Different JavaScript engines have different effects when parsing and executing JavaScript code, because the implementation principles and optimization strategies of each engine differ. 1. Lexical analysis: convert source code into lexical unit. 2. Grammar analysis: Generate an abstract syntax tree. 3. Optimization and compilation: Generate machine code through the JIT compiler. 4. Execute: Run the machine code. V8 engine optimizes through instant compilation and hidden class, SpiderMonkey uses a type inference system, resulting in different performance performance on the same code.

JavaScript's applications in the real world include server-side programming, mobile application development and Internet of Things control: 1. Server-side programming is realized through Node.js, suitable for high concurrent request processing. 2. Mobile application development is carried out through ReactNative and supports cross-platform deployment. 3. Used for IoT device control through Johnny-Five library, suitable for hardware interaction.

I built a functional multi-tenant SaaS application (an EdTech app) with your everyday tech tool and you can do the same. First, what’s a multi-tenant SaaS application? Multi-tenant SaaS applications let you serve multiple customers from a sing

This article demonstrates frontend integration with a backend secured by Permit, building a functional EdTech SaaS application using Next.js. The frontend fetches user permissions to control UI visibility and ensures API requests adhere to role-base

JavaScript is the core language of modern web development and is widely used for its diversity and flexibility. 1) Front-end development: build dynamic web pages and single-page applications through DOM operations and modern frameworks (such as React, Vue.js, Angular). 2) Server-side development: Node.js uses a non-blocking I/O model to handle high concurrency and real-time applications. 3) Mobile and desktop application development: cross-platform development is realized through ReactNative and Electron to improve development efficiency.

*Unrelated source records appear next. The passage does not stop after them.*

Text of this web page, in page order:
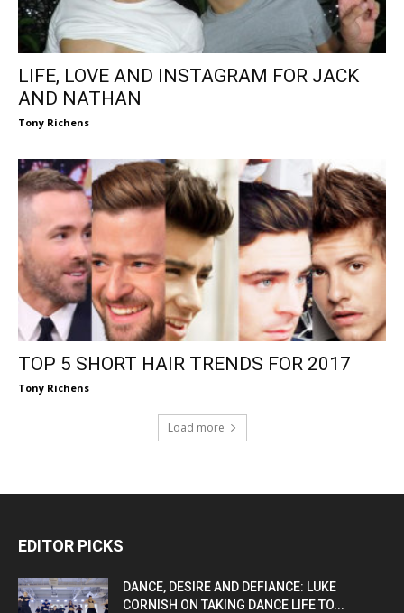
LIFE, LOVE AND INSTAGRAM FOR JACK
AND NATHAN
Tony Richens
TOP 5 SHORT HAIR TRENDS FOR 2017
Tony Richens
Load more
EDITOR PICKS
DANCE, DESIRE AND DEFIANCE: LUKE
CORNISH ON TAKING DANCE LIFE TO...
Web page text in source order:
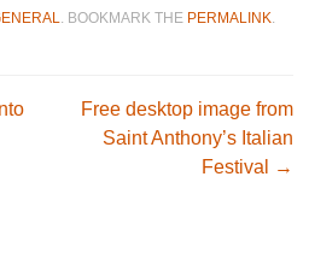
. BOOKMARK THE PERMALINK
Free desktop image from
Saint Anthony’s Italian
Festival
→
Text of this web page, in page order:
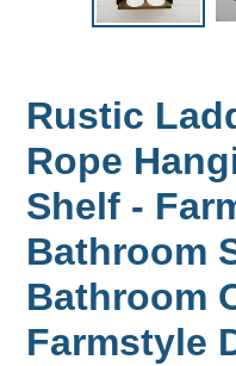
Rustic
Rope
Shelf -
Bathroom
Bathroom
Farmstyle
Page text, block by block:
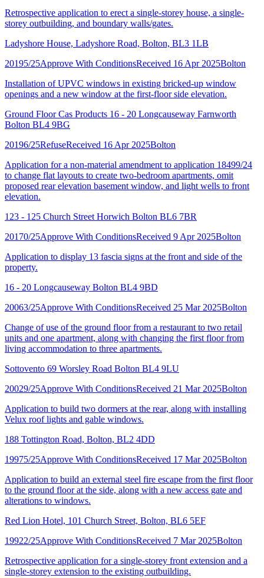
Retrospective application to erect a single-storey house, a single-
storey outbuilding, and boundary walls/gates.
Ladyshore House, Ladyshore Road, Bolton, BL3 1LB
20195/25Approve With ConditionsReceived 16 Apr 2025Bolton
Installation of UPVC windows in existing bricked-up window
openings and a new window at the first-floor side elevation.
Ground Floor Cas Products 16 - 20 Longcauseway Farnworth
Bolton BL4 9BG
20196/25RefuseReceived 16 Apr 2025Bolton
Application for a non-material amendment to application 18499/24
to change flat layouts to create two-bedroom apartments, omit
proposed rear elevation basement window, and light wells to front
elevation.
123 - 125 Church Street Horwich Bolton BL6 7BR
20170/25Approve With ConditionsReceived 9 Apr 2025Bolton
Application to display 13 fascia signs at the front and side of the
property.
16 - 20 Longcauseway Bolton BL4 9BD
20063/25Approve With ConditionsReceived 25 Mar 2025Bolton
Change of use of the ground floor from a restaurant to two retail
units and one apartment, along with changing the first floor from
living accommodation to three apartments.
Sottovento 69 Worsley Road Bolton BL4 9LU
20029/25Approve With ConditionsReceived 21 Mar 2025Bolton
Application to build two dormers at the rear, along with installing
Velux roof lights and gable windows.
188 Tottington Road, Bolton, BL2 4DD
19975/25Approve With ConditionsReceived 17 Mar 2025Bolton
Application to build an external steel fire escape from the first floor
to the ground floor at the side, along with a new access gate and
alterations to windows.
Red Lion Hotel, 101 Church Street, Bolton, BL6 5EF
19922/25Approve With ConditionsReceived 7 Mar 2025Bolton
Retrospective application for a single-storey front extension and a
single-storey extension to the existing outbuilding.
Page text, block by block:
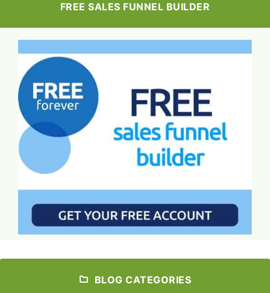
FREE SALES FUNNEL BUILDER
BLOG CATEGORIES
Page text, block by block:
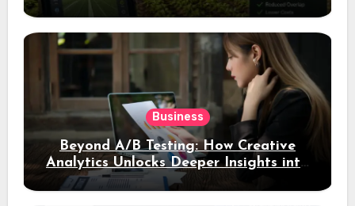
Business
Beyond A/B Testing: How Creative
Analytics Unlocks Deeper Insights into
Ad Performance
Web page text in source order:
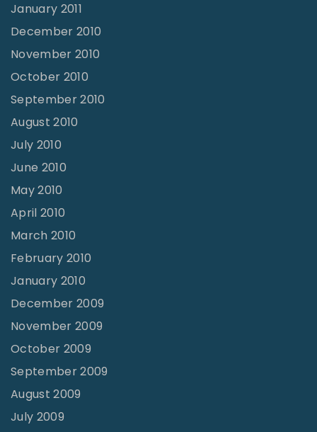
January 2011
December 2010
November 2010
October 2010
September 2010
August 2010
July 2010
June 2010
May 2010
April 2010
March 2010
February 2010
January 2010
December 2009
November 2009
October 2009
September 2009
August 2009
July 2009
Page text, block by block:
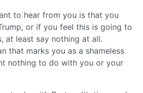
to hear from you is that you
or if you feel this is going to
at least say nothing at all.
that marks you as a shameless
nothing to do with you or your
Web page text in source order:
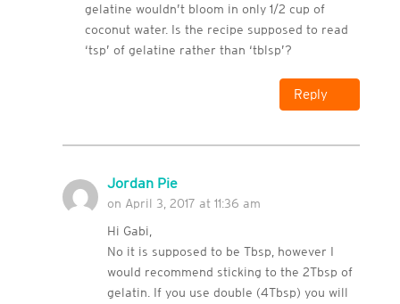
gelatine wouldn’t bloom in only 1/2 cup of
coconut water. Is the recipe supposed to read
‘tsp’ of gelatine rather than ‘tblsp’?
Reply
Jordan Pie
on April 3, 2017 at 11:36 am
Hi Gabi,
No it is supposed to be Tbsp, however I
would recommend sticking to the 2Tbsp of
gelatin. If you use double (4Tbsp) you will
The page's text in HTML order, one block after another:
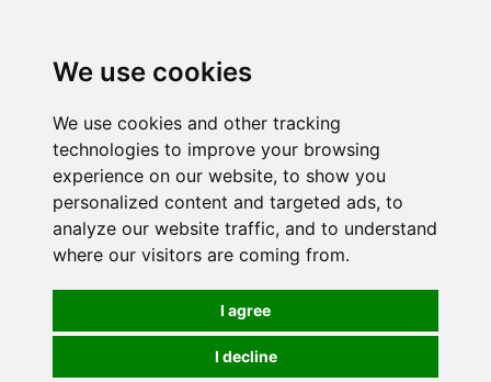
We use cookies
We use cookies and other tracking
technologies to improve your browsing
experience on our website, to show you
personalized content and targeted ads, to
analyze our website traffic, and to understand
where our visitors are coming from.
I agree
I decline
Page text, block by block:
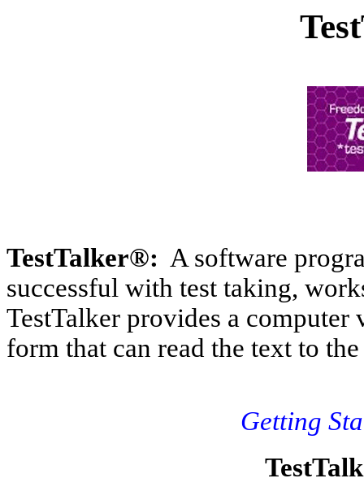
TestTalker®: A software
successful with test taking,
TestTalker provides a computer
form that can read the text to
Getting
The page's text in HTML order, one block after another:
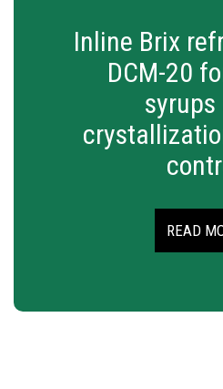
Inline Brix
DCM-20
syrups
READ
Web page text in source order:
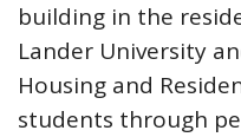
building in the
Lander University
Housing and
students through
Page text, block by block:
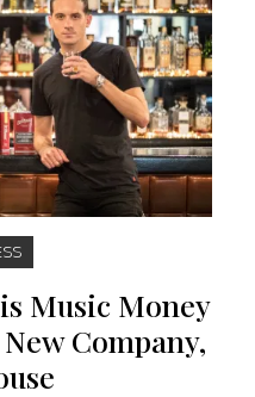
Music Money
Company,
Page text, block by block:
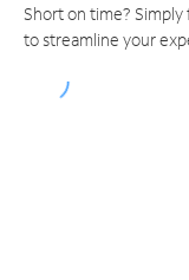
Short on time?
to streamline your
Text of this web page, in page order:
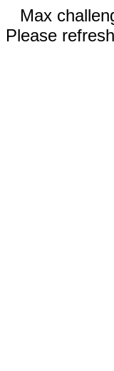
Max
Please
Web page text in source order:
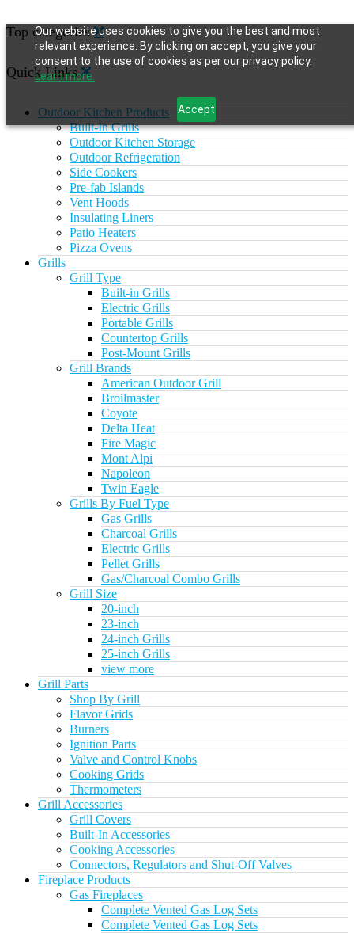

The latest trends in JavaScript include the rise of TypeScript, the popularity of modern frameworks and libraries, and the application of WebAssembly. Future prospects cover more powerful type systems, the development of server-side JavaScript, the expansion of artificial intelligence and machine learning, and the potential of IoT and edge computing.

JavaScript is the cornerstone of modern web development, and its main functions include event-driven programming, dynamic content generation and asynchronous programming. 1) Event-driven programming allows web pages to change dynamically according to user operations. 2) Dynamic content generation allows page content to be adjusted according to conditions. 3) Asynchronous programming ensures that the user interface is not blocked. JavaScript is widely used in web interaction, single-page application and server-side development, greatly improving the flexibility of user experience and cross-platform development.


Hot AI Tools

Undresser.AI Undress
AI-powered app for creating realistic nude photos

AI Clothes Remover
Online AI tool for removing clothes from photos.

Undress AI Tool
Undress images for free

Clothoff.io
AI clothes remover

AI Hentai Generator
Generate AI Hentai for free.

Hot Article

Hot Tools

PhpStorm Mac version
The latest (2018.2.1) professional PHP integrated development tool

MantisBT
Mantis is an easy-to-deploy web-based defect tracking tool designed to aid in product defect tracking. It requires PHP, MySQL and a web server. Check out our demo and hosting services.

WebStorm Mac version
Useful JavaScript development tools

Notepad++7.3.1
Easy-to-use and free code editor

MinGW - Minimalist GNU for Windows
This project is in the process of being migrated to osdn.net/projects/mingw, you can continue to follow us there. MinGW: A native Windows port of the GNU Compiler Collection (GCC), freely distributable import libraries and header files for building native Windows applications; includes extensions to the MSVC runtime to support C99 functionality. All MinGW software can run on 64-bit Windows platforms.